Neben den Löscheinsätzen schlagen die Einsatzkräfte mit Hacken Brandschneisen in den Boden, insbesondere am Großen Winterberg, der höchsten Erhebung des Nationalparks. Anschließend bringen sie einen Schaumteppich ein, der die Glut eindämmen und die hohen Temperaturen senken soll. Der Krisenstab des Landkreises beruhigte am Montag auch Anwohner, die sich wegen möglicher giftiger Komponenten des Schaums sorgten.
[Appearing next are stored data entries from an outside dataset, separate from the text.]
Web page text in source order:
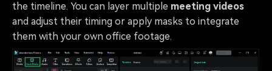
the timeline. You can layer multiple meeting videos
and adjust their timing or apply masks to integrate
them with your own office footage.
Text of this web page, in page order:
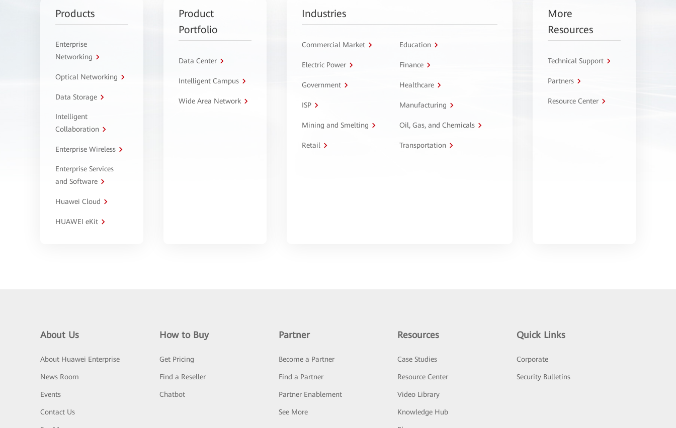
Products
Enterprise
Networking
Optical Networking
Data Storage
Intelligent
Collaboration
Enterprise Wireless
Enterprise Services
and Software
Huawei Cloud
HUAWEI eKit
Product
Portfolio
Data Center
Intelligent Campus
Wide Area Network
Industries
Commercial Market Education
Electric Power Finance
Government Healthcare
ISP Manufacturing
Mining and Smelting Oil, Gas, and Chemicals
Retail Transportation
More
Resources
Technical Support
Partners
Resource Center
About Us
About Huawei Enterprise
News Room
Events
Contact Us
How to Buy
Get Pricing
Find a Reseller
Chatbot
Partner
Become a Partner
Find a Partner
Partner Enablement
See More
Resources
Case Studies
Resource Center
Video Library
Knowledge Hub
Quick Links
Corporate
Security Bulletins

Dem sei nicht so, das Mittel wirke jedoch effektiv gegen Glutnester. Für die Bewohner und insbesondere die Tourismuswirtschaft ist der Waldbrand ein weiterer herber Schlag, nachdem sie zwei Jahre lange wegen Corona nur eingeschränkt Gäste empfangen durften. Jetzt sind die Orte hinter dem Nationalparkzen­trum Bad Schandau zwar nicht evakuiert, aber an einen normalen Urlaubsbetrieb ist nicht zu denken, zumal die Zufahrtsstraßen gesperrt sind, um die Feuerwehren nicht zu behindern, die aus ganz Sachsen und auch anderen Bundesländern angerückt sind, um beim Löschen zu helfen.

Ministerpräsident Kretschmer dankt am Montag den vielen Einsatzkräften. „Wir sehen ein Land, das unglaublich solidarisch ist“, sagt er. Zugleich gab er sich nach seinem mittlerweile zweiten Flug über das Katastrophengebiet binnen drei Tagen erschüttert. „Man will gar nicht hinsehen. Das Feuer hat eine klaffende Wunde in den Nationalpark gerissen.“ Es ist eine weitere, nachdem die extreme Trockenheit der vergangenen drei Jahre bereits schon große Waldflächen verdorren ließ. Auch vom Elbtal in Schmilka aus sind die vertrockneten Fichtenstämme zu sehen, vor denen die Hubschrauber ihre orangefarbenen Wasserbehälter in den Fluss tunken.

Mehr Zuspruch für zusätzliche Hubschrauber

Eine Tour vom Wasseraufnehmen bis zum Löschen dauert im Schnitt drei Minuten. Zudem haben Feuerwehren zweimal acht Kilometer Schläuche von der Elbe hinauf in das Waldbrandgebiet gelegt. „Noch schaffen wir das mit Hubschraubern“, sagt Sachsens Innenminister Armin Schuster (CDU). Löschflugzeuge, wie sie auf der tschechischen Seite zum Einsatz kommen, könnten im engen Elbtal jedoch nicht auftanken. Schuster wiederum hatte bereits im Juni drei Löschhubschrauber in den Haushaltsentwurf der Landesregierung hineingeschrieben.

Politisch war diese 77 Millionen Euro teure Investition in der schwarz-grün-roten Regierung bisher umstritten, doch nach den Bränden dieses Sommers könnte Schuster vermutlich eine ganze Flotte ordern. Ministerpräsident Kretschmer erklärte allerdings auch, sich mit Brandenburg und Sachsen-Anhalt abstimmen zu wollen, um einen Pool sowohl an Fluggerät als auch Einsatzfahrzeugen zur großflächigen Brandbekämpfung aufzubauen. Selbiges sei jahrzehntelang nicht nötig gewesen, doch werde es nun beinahe jährlich gebraucht. „Wir müssen in die Klimafolgenanpassung investieren“, sagt Kretschmer am Montag. Den Einsatz der Bundeswehr immerhin, das sichert Lambrecht beim Besuch zu, werde der Bund dem Land nicht in Rechnung stellen.